Hint: It’s not necessarily gamers

GTC This week’s GPU Technology Conference saw Nvidia do something we haven’t see much of from the chip designer lately: refresh a consumer product.

For the increasingly enterprise-obsessed tech giant, GTC has become less and less about GPUs for gamers and everything to do with capitalizing on new and emerging markets, such as AI, robotics, autonomous vehicles, and the ever buzz-wordy metaverse. By metaverse, in this context, we mean 3D virtual reality worlds in which you can interact and collaborate with simulations, applications, and each other.

Nvidia CEO Jensen Huang, clad in his signature leather jacket, took to the stage — or is holodeck? we're not sure — to unveil a trio of RTX 40-series graphics cards powered by his engineers’ Ada Lovelace architecture.

For many tuning into Huang’s nearly hour and 45 minute-long keynote, that reveal may have been the only solid, relevant announcement at this fall’s event.

Using a set of cherry-picked benchmarks, Huang bragged about the performance gains of the RTX 4090 and 4080 graphics cards over their predecessors.
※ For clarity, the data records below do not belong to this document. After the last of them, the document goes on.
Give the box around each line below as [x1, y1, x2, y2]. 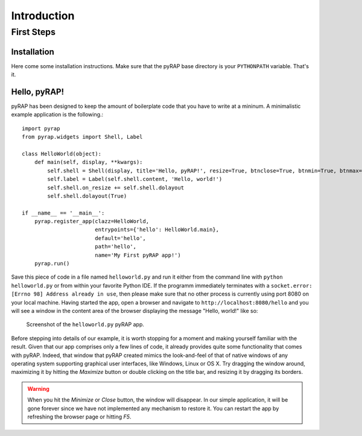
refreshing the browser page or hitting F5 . [27, 413, 132, 420]
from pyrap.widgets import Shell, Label [22, 133, 143, 141]
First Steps [11, 27, 56, 37]
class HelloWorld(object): [22, 150, 102, 157]
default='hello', [94, 235, 146, 241]
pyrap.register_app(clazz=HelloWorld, [34, 218, 150, 225]
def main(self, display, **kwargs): [34, 159, 143, 166]
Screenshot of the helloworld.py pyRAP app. [26, 321, 145, 328]
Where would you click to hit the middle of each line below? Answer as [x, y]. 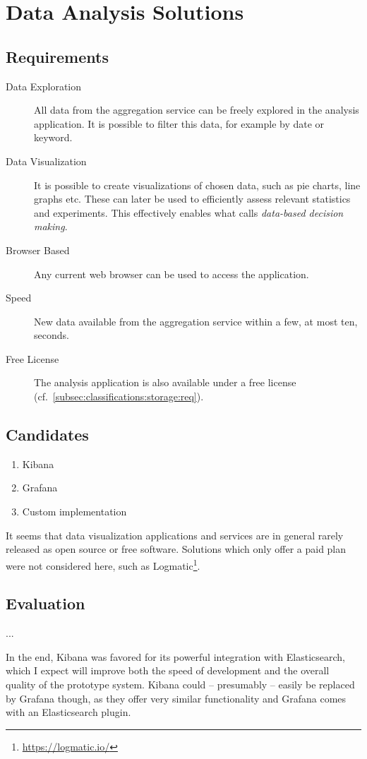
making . [51, 226]
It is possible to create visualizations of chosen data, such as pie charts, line [197, 185]
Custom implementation [74, 512]
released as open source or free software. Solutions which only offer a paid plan [176, 549]
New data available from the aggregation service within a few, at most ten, [196, 321]
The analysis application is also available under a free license [165, 382]
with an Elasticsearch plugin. [68, 712]
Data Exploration [44, 86]
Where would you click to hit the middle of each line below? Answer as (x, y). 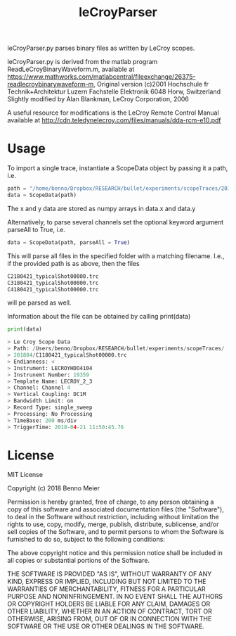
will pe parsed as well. (39, 303)
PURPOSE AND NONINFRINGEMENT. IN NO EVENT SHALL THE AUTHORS (115, 597)
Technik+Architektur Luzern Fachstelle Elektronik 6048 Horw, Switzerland (114, 91)
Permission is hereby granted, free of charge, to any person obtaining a (111, 502)
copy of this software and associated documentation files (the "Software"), (116, 509)
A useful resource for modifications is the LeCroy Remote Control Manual (113, 113)
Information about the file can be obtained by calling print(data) (99, 317)
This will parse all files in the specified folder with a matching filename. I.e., (116, 256)
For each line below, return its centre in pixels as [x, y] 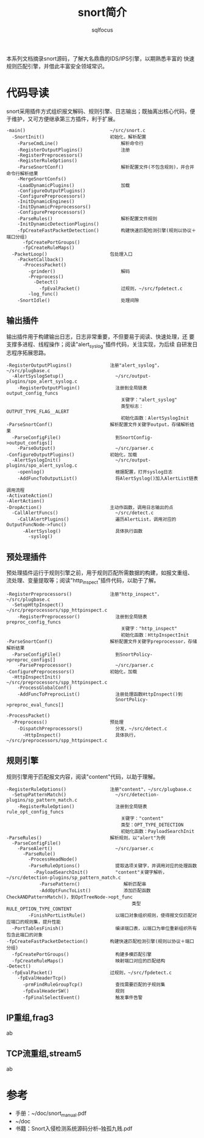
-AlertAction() [26, 501]
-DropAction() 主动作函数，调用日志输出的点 [90, 508]
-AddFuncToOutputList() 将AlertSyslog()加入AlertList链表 [108, 479]
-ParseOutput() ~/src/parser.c [86, 449]
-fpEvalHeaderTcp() [42, 978]
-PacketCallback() [40, 259]
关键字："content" [142, 818]
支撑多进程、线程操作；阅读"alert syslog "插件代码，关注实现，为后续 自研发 [100, 345]
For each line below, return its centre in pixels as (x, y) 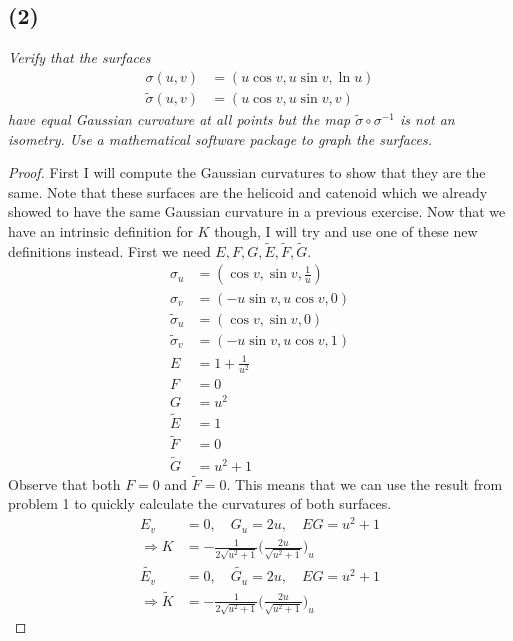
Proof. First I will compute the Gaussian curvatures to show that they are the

The chip designer said the RTX 4090 will deliver 2x-4x higher performance compared to the company’s previous flagship 3090 TI that launched this spring.

Then there’s the price of these new RTX units. The cards are some of Nvidia’s most expensive to date. At $899 for the 12GB 4080 and $1,199 for the 16GB version, the cards are $200-$500 more expensive than the 3080 when it launched two years earlier. The price creep on the 4090 isn’t as severe. At $1,599, it’s about $100 more than when the 3090 made its debut in 2020.
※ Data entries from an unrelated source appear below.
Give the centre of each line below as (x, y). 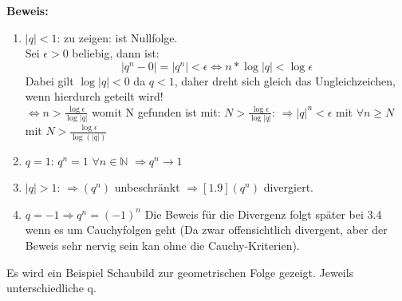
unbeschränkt (147, 187)
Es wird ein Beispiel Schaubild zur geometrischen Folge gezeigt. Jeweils (180, 272)
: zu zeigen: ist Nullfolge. (117, 37)
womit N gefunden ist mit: (156, 111)
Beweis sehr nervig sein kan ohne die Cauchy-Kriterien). (162, 245)
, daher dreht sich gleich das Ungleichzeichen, (285, 80)
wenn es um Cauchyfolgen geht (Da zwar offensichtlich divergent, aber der (206, 230)
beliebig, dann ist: (116, 53)
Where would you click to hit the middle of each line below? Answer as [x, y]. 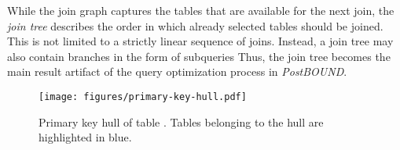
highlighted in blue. [85, 137]
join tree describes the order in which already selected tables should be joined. [195, 25]
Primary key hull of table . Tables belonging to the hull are [181, 121]
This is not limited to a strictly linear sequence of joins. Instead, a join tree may [200, 41]
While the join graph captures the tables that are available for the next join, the [201, 10]
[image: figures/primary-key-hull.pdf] [143, 96]
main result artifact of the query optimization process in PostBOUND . [177, 71]
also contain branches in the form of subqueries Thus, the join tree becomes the [199, 56]
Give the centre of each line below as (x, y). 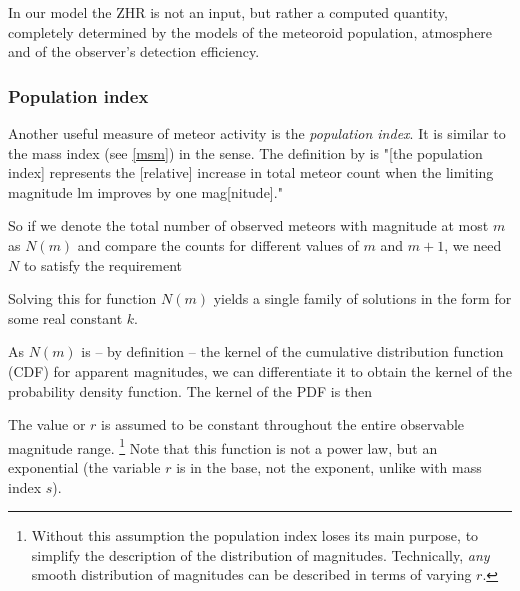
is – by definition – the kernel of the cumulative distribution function (292, 351)
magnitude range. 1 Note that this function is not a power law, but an (223, 446)
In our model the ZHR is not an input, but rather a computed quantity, (228, 12)
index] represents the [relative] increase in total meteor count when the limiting (251, 172)
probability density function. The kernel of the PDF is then (190, 390)
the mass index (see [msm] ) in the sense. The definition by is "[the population (245, 152)
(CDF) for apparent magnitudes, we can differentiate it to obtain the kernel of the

Huang, speaking during a press conference Wednesday, defended the increase, arguing the performance gains and feature set more than made up for the higher price. He claimed the price hike was further justified by higher manufacturing and material costs.

“A 12-inch wafer is a lot more expensive today than it was yesterday, and it’s not a little bit more expensive, it’s a ton more expensive,” he said, adding that "our performance with Ada Lovelace is monumentally better.”

But beyond the new cards, on which Huang spent fewer than two minutes detailing, it was back to business as usual. Here's a recap of Nvidia's bigger announcements at GTC.

Back to a dual-architecture model

The roughly 15 minutes leading up to the RTX announcement was spent on Nvidia’s new Ada Lovelace architecture, which sees the chip designer return once again to a dual-architecture model.

Nvidia’s previously announced Hopper architecture will power the company’s HPC and AI-focused processors, such as the H100, while the Ada Lovelace architecture will power Nvidia's graphics-centric chips.

Named after the 19th century mathematician, the Ada Lovelace architecture is built on TSMC’s 4N process and features Nv’s third-gen real-time Ray Tracing cores and fourth-gen Tensor cores.

So there's the split: Hooper aimed mainly at high-performance computing and big AI workloads, and Lovelace mainly aimed at everything else, from cloud server GPUs to gaming cards.

This is hardly the first time Nvidia has employed a dual-architecture model. Going back two generations, Nvidia’s datacenter chips, like the V100, used its Volta architecture. Meanwhile, its consumer and graphics-focused chips, the RTX 2000-series and Quadro RTX family for example, used the Turing microarchitecture.

In addition to Nvidia’s RTX 40-series parts, Ada Lovelace will also power Nvidia’s RTX 6000-series workstation cards and its L40 datacenter GPUs. However, unlike Hopper, Huang says the new architecture is designed to address a new generation of graphics-centric challenges, including the rise of cloud gaming and the metaverse. Those will need graphics chips somewhere to render those real-time environments – cloud gaming being where the game is rendered mainly in a backend and piped live over the internet to a screen in front of the user, such as a laptop or phone. That spares players from buying and upgrading gaming rigs, and/or carrying them around everywhere.

“In China, cloud gaming is going to be very large and the reason for that is because there's a billion phones that game developers don't know how to serve anymore,” he said “The best way to solve that is cloud gaming. You can reach integrated graphics, and you can reach mobile devices.”

The metaverse but as-a-service

However, Ada Lovelace isn’t limited to cloud gaming applications. Nvidia is positioning the architecture as the work horse of its first software-as-a-service offering, which it says will allow customers to access its Omniverse hardware and software stack from the cloud.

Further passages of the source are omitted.